A solid brand strategy will also help you avoid pitfalls. It’s tempting to look to consumer brands who have their humanity down to a fine art – but is your brand really an irreverent renegade like Virgin or a personable pal like Innocent? Having a clear brand strategy helps you find your own values and voice, rather than creating a pastiche of someone else’s.

Think emotion

Emotion drives decision making. We know this is true for our daily lives, but B2B companies often assume that they’re operating in a rational environment where product and price take pole position. The fact is, your customers don’t become automatons between 9am and 5pm, they have fears and anxieties and frustrations which your company solves. B2B brands that appeal to the emotional drivers in their audiences can gain competitive advantage.

Doing this is actually easier than it sounds, as most rational promotional messages can be translated into emotional ones. When you tell your customers “We provide a reliable service”, the subtext is “You can trust us”. When you say “Our product is more sustainable than the competition”, what the customer feels is “You’ll look savvy and feel proud for buying with us”.

Think about this framing device the next time you’re communicating a rational message. How does your customer feel? What emotions can you appeal to in them—trust, relief, pride?

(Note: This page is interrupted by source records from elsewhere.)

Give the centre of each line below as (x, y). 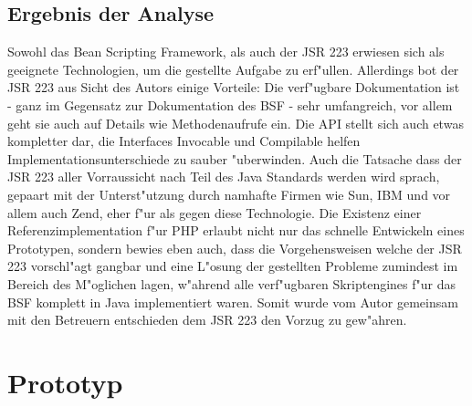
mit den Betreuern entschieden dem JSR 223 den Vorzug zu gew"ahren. (207, 320)
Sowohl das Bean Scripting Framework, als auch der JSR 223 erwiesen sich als (226, 52)
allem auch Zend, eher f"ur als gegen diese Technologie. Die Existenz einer (215, 212)
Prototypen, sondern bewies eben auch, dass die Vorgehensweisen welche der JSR (235, 248)
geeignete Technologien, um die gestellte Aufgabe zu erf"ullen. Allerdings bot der (233, 69)
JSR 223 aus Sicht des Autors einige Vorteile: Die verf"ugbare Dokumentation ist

Choose your words carefully

Be precise with your language. This is closely linked with tapping into those emotional drivers above, where one operative word, like “trust”, can make all the difference. The success of a customer email, webpage or social media post could come down to employing the perfect humanising phrase.

Here’s an example from the website homepage of accounting software company Xero, which leads with the strapline: “Beautiful accounting software”. Now, we all like a well-designed app, but accountancy being beautiful? Think about the subtext of that phrase. What it implies is a seamless user experience and intuitive user interface. What it says is “beautiful”.

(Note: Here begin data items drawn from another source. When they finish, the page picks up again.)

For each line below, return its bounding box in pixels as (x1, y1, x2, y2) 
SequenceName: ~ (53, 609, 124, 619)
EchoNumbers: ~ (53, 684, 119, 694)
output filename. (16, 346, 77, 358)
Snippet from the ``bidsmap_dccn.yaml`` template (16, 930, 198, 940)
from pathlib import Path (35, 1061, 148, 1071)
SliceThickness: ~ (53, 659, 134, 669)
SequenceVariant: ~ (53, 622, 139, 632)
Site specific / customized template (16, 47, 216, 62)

Your brand doesn’t have to be “beautiful”, but by choosing your words carefully you can humanise it effectively.

Show your face

Finally, a simple way to humanise your company is to show your company’s humans. This could be featuring your CEO or senior members of staff in a company video on your website and across social media – do your customers even know what these people sound like or what their mannerisms are? Even better, choose a topic your business cares about, such as sustainability, the economy or social mobility, and become a thought leader in that area, writing insightful articles and speaking at key events.

For an internal comms or recruitment campaign, this could also involve showcasing your staff. Humanising your brand at this level makes you relatable and engaging, which helps attract and retain talent.

Remember, your customers don’t purchase from an anonymous entity. People buy from people. So building the human side of your brand not only increases engagement and trust, but also drives sales and generates growth.